We propose GRAM-DIFF, a Gram-matrix-guided diffusion framework for semi-blind multiple input multiple output (MIMO) channel estimation. Recent diffusion-based estimators leverage learned generative priors to improve pilot-based channel estimation; but they do not exploit second-order structural information estimated from data symbols. In practical systems, the channel Gram matrix can be estimated from received symbols and it provides realization-level information about channel subspace structure. The proposed method integrates a pre-trained angular-domain diffusion prior with two complementary guidance mechanisms: a novel Gram-matrix guidance term that enforces second-order consistency during the reverse diffusion process, and likelihood guidance from pilot observations. Signal-to-noise ratio (SNR)-matched initialization and adaptive guidance scaling ensure stability and low inference latency. Simulations on 3GPP and QuaDRiGa channel models demonstrate consistent normalized mean-squared error (NMSE) improvements over deterministic diffusion baselines, achieving 4 to 6 dB SNR gains at an NMSE of 0.1 over the baseline in Fest et al. (2024). The framework exhibits graceful degradation under coherence-time constraints, smoothly reverting to likelihood-guided diffusion when data-based Gram estimates become unreliable.
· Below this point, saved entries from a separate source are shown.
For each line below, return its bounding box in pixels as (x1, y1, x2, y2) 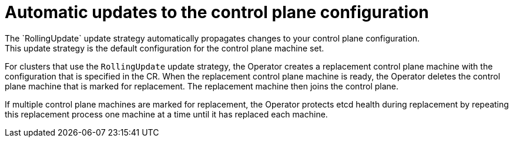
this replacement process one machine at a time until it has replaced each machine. (5, 109, 328, 119)
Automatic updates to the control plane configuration (5, 2, 429, 22)
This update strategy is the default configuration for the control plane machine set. (5, 43, 324, 53)
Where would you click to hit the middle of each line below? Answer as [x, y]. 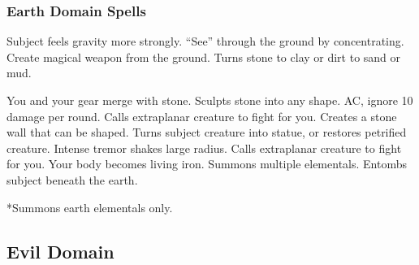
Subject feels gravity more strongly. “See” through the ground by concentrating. [205, 41]
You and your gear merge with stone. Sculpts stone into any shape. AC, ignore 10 [210, 100]
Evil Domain [60, 251]
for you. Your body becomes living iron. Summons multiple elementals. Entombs [207, 164]
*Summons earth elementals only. [90, 207]
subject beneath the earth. [72, 179]
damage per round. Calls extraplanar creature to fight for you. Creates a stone [202, 116]
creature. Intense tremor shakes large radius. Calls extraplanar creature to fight [204, 148]
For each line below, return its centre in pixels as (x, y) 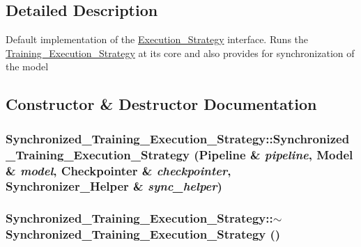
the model (27, 66)
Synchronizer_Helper (67, 186)
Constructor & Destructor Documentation (161, 104)
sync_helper (183, 186)
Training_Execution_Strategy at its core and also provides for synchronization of (180, 53)
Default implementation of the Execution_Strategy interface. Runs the (157, 39)
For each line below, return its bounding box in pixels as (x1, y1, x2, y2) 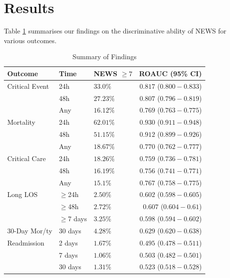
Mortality (7, 117, 36, 127)
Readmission (7, 237, 45, 247)
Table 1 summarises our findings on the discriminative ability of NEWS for (4, 26, 227, 36)
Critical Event (7, 81, 49, 91)
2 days (59, 237, 78, 247)
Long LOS (7, 189, 38, 199)
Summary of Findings (72, 51, 137, 62)
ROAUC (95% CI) (139, 68, 202, 78)
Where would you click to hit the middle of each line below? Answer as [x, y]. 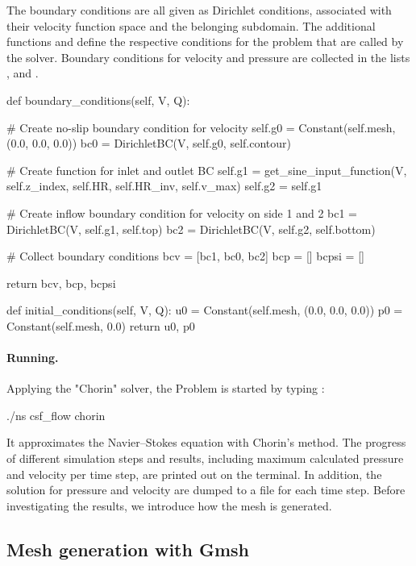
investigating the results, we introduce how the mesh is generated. [169, 505]
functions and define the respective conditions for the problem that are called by [205, 42]
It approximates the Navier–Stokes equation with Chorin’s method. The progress [206, 442]
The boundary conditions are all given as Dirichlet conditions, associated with [199, 10]
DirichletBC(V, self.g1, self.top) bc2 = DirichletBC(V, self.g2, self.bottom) [191, 229]
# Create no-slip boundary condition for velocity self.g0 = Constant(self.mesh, [201, 127]
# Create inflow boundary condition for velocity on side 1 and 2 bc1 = [182, 212]
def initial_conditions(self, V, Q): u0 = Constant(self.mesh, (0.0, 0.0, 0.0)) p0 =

翻译：我们提出了GRAM-DIFF，一种用于半盲多输入多输出（MIMO）信道估计的格拉姆矩阵引导扩散框架。现有的基于扩散的估计器利用学习到的生成先验来改进基于导频的信道估计，但它们并未利用从数据符号中估计出的二阶结构信息。在实际系统中，可以从接收符号中估计出信道格拉姆矩阵，它提供了关于信道子空间结构的实现级信息。所提出的方法将预训练的角域扩散先验与两种互补的引导机制相结合：一种新颖的格拉姆矩阵引导项，在反向扩散过程中强制执行二阶一致性；以及来自导频观测的似然引导。信噪比（SNR）匹配的初始化和自适应引导缩放确保了稳定性和低推理延迟。在3GPP和QuaDRiGa信道模型上的仿真表明，与确定性扩散基线相比，该方法在归一化均方误差（NMSE）上取得了持续的改进，在NMSE为0.1时，相较于Fest等人（2024）的基线，实现了4至6 dB的SNR增益。该框架在相干时间约束下表现出优雅的性能退化，当基于数据的格拉姆矩阵估计变得不可靠时，能够平滑地回退到似然引导的扩散。